The Trump administration’s enthusiastic push to double the Child Tax Credit (CTC) and institute first-dollar refundability remains one of the most under-appreciated developments in tax reform. As I noted Friday, the silence has been particularly deafening among progressive and anti-poverty groups. Not unsurprisingly. To the extent that they’ve been shutout from reform negotiations, they are probably less than eager to buck the powerful institutional inertia pushing them to maintain a monotone chorus of resistance.
That said, by any reckoning, Trump’s CTC proposal has a shot at being incredibly pro-poor. How pro-poor? My favorite sociologist Joshua McCabe charted a comparison of the status quo against a Trump CTC expansion that also eliminates the dependent exemption:
Distribution of existing CTC and dependent exemption versus GOP/Ivanka/Rubio proposal funded by consolidating CTC and dependent exemption. pic.twitter.com/eFeTXmX37z
— Josh McCabe (@JoshuaTMcCabe) September 11, 2017
This is for a family with one child. Because the Trump proposal links refundability to the 15.3% payroll tax, you can think of it as zeroing out all payroll tax for single-child households on the first $13,000 in earnings, or the payroll tax for first $26,000 in earnings for two-child households, and so on. As the chart shows, even with the simultaneous consolidation of the dependent exemption, a recommendation McCabe and I have both made in the past, all but the wealthiest households would be made better off. For single-child households, this will have the largest relative impact in the $0 to $13,000 range, since this is the range where eliminating the $3,000 minimum earning requirement makes a big difference in credit size relative to income. These are minimum wage and part-time working parents for whom $1,000 extra is a significant boost.
To illustrate, consider a two-parent, one-child household that earned $3,000 in a given year. They are currently neglected by the CTC altogether. However under Trump’s proposal, this family would instead receive a $459 credit, or a full 15.3 percentage-point increase in take-home pay. A one-child household with $13,000 in earnings is already eligible for the full $1,000 credit under the status quo. Doubling the credit and beginning refundability at the first dollar means this family would experience a straightforward doubling in its credit, equating to a seven percentage point increase in after-tax income.
But what if the Trump administration doesn’t get the full CTC expansion they’ve asked for? Earlier today, the Tax Policy Center released a slate of new estimates for CTC reform options, focused on the creation of a new refundable tax credit for young children. This could be a potential Plan B for the administration, since restricting expenditures to children under five would substantially reduce total cost while remaining a large enough credit increase to have a meaningful impact.

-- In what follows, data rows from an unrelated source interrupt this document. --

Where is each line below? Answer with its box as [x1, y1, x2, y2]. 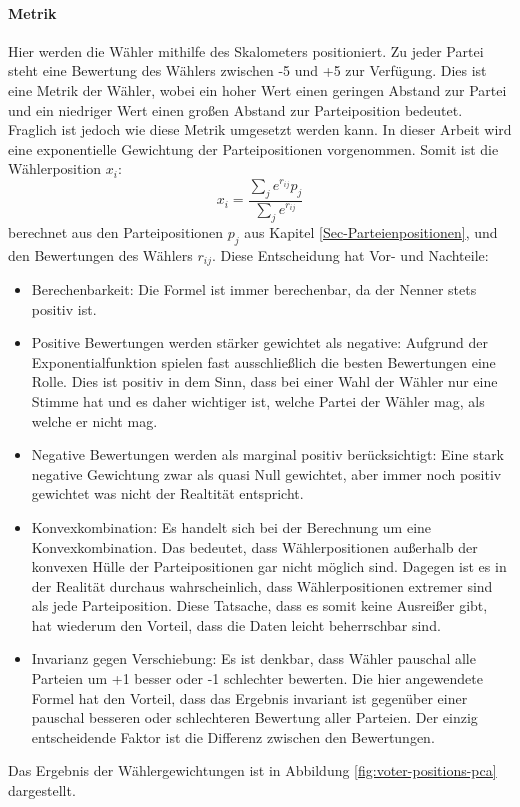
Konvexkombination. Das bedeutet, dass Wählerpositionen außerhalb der [31, 536, 478, 557]
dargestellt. [8, 780, 76, 801]
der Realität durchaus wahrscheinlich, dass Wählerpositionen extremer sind [31, 575, 493, 596]
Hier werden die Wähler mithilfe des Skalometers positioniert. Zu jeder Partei [8, 40, 484, 61]
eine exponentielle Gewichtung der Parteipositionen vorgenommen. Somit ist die [8, 138, 499, 159]
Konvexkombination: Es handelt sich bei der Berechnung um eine [31, 516, 432, 537]
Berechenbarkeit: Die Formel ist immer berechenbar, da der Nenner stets [31, 278, 477, 299]
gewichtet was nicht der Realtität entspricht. [31, 483, 304, 504]

In any case, my only point is that a) the CTC debate has moved from being one of “should we increase the CTC” to “how large and progressive of an increase can we afford given competing priorities?”, and b) that this is a big deal. Think back to the original Trump child tax deduction proposal from 2016. It received hatred from every corner of the media for being designed to benefit the rich, to which I contributed, as well. But now the CTC proposal being pushed by the First Daughter flips the distributional impact on its head. And the media’s response? Crickets.
Of course, there are many other important pieces to tax reform that bare on the lives of poor people, like the ludicrous proposal to preemptively audit EITC recipients. But let’s acknowledge the good ideas, as well. If not out of intellectual consistency, then at least out of a belief in the psychological power of positive reinforcement.